Chuan received a further boost from Washington. He returned from his tete-a-tete with President Bill Clinton last week with a bundle of goodies worth $1.7 billion, including trade financing to help manufacturers obtain raw materials and the cancellation of a contract to buy eight fighter jets Thailand can no longer afford. Clinton's endorsement seemed aimed both at strengthening Chuan's position and at sending a message to other leaders, particularly Indonesian President Suharto, to get with the IMF-led reform program. Clinton's support, coupled with the strengthening baht and a rebounding stock market, will probably give Thailand some breathing room: creditors are expected to refrain from calling in the country's $38 billion in short-term debt. A large chunk was rolled over in December, and another big portion due this month probably will be extended as well. "Thailand is the good student among the Asian countries, so we do not want to reduce our exposure here," says Masatsugu Nagato, general manager of the Industrial Bank of Japan in Bangkok. "The government is very dedicated and professional. So far, so good."

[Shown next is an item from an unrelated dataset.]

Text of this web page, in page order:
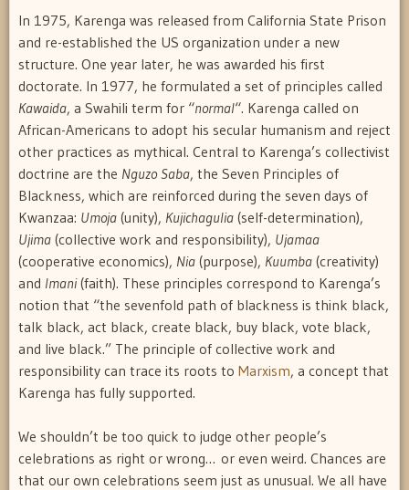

Clinton's support has eased Thais' resentment over the slow American response to their plight. Yet no matter how much backing the U.S. gives, Thailand is headed for more troubled times. As shaky companies go under, the ranks of the unemployed are expected to swell by nearly 60% this year to as many as 2 million, representing 6% of the workforce. Still, that may be manageable. "In the scheme of things, it isn't the double-digit levels of Germany," says Peter Brimble, head of the Brooker Group, a Bangkok consulting firm.

Instead of despairing, urban Thais for the most part are scaling back from the heady days of consumerism when sales of Mercedes-Benzes, Johnnie Walker Scotch and mobile phones were, on a per-capita basis, among the highest levels in the world. "We used to eat at restaurants every day for lunch and dinner," says Duangrat Siddhisaributra, 37, a deputy vice president at Jardine Fleming Thanakom Securities. "Now we eat at noodle stands." Her husband, Chatichai, 36, quit his job as marketing manager at one of Bangkok's suspended finance companies last September. He hasn't found work since. Duangrat and Chatichai have given up trips to the movies, vacations abroad and purchases of new clothes and jewelry. "The very young ones who made money fast are facing more serious problems," says Duangrat. An employee of her department, a 25-year-old broker, jumped to his death from the top of their Silom Road office building in January-overwhelmed, his family and colleagues suspect, by a mountain of debt.